N'estes termos, sr. presidente, como se julga estranho, que, para imprimir acção, vigor e observância do regimen administrativo, os ministros, nos casos difficeis, tenham do ser sacudidos, incisivos nas ordens a dar, para bem conduzir a administração publica que lhe está confiada, quando o tom e disposição nativa é o do dulce far niente que este bello céu inspira! (Apoiados.)

Deixando, porém, estas divagações, passo a fazer a exposição e justificação das medidas que promulguei.

O primeiro decreto que se contém na collecção, e é da minha responsabilidade technica, regula o abono das rações de bordo, que era demasiado extensivo na sua incidência, e reduzido no seu quantitativo, resultando daqui graves e injustos prejuízos, pois que custando a ração em géneros ao estado proximamente 210 réis, na alimentação em commum, se pagava para a alimentação singular a 160 réis, a dinheiro.

Estabeleci, pois, que se pagassem pelo valor médio que ellas tinham, reduzindo a incidência do abono e economisando com esta providencia 20 contos de réis.

Estes 20 contos de réis são a primeira parcella de uns 56 contos de réis, que já apparecem, de reducção na despeza do ministerio da marinha no orçamento apresentado á camara para 1896-1897, e cuja reducção se tornou desde logo effectiva no exercício de 1895-1896.

O segundo decreto, é o que annullou os commandos das divisões navaes.

As divisões navaes constituidas pelos navios que se encontram n'uma dada região têem todos os seus commandantes, e alem desses, um commandante em chefe, vivendo em terra, com creado, cozinheiro, uma embarcação às ordens, ctc., o que tudo representava uma despeza annual de 5:952$000 réis e que foi supprimida.
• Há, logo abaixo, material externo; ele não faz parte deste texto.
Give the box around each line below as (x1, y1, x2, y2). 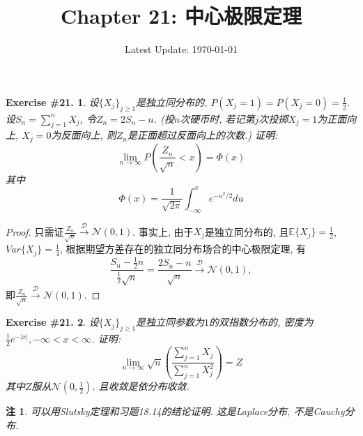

Restabeleceu-se a antiga organisação das estações navaes, em que o commandante mais antigo é o chefe, desempenhando as funeções que pertenciam ao commandante da divisão naval.

V. exa. comprehende que isto não prejudicou nenhum individuo determinadamente; supprimiu apenas uma commissão rendosa, e por isso foi uma d'aquellas pancadas de batuta mal recebidas. (Riso.)

Segue-se o decreto da dissolução do corpo de engenheiros hydrographos.

Os engenheiros hydrographos em geral, ou quasi na totalidade, derivavam de officiaes de marinha considerados mais habeis ou que tendo mais empenhos, conseguiam ficar a estudar em Lisboa a chamada hydrographia, com todos os vencimentos, emquanto que os seus camaradas, iam para as colonias fazer serviço de embarque.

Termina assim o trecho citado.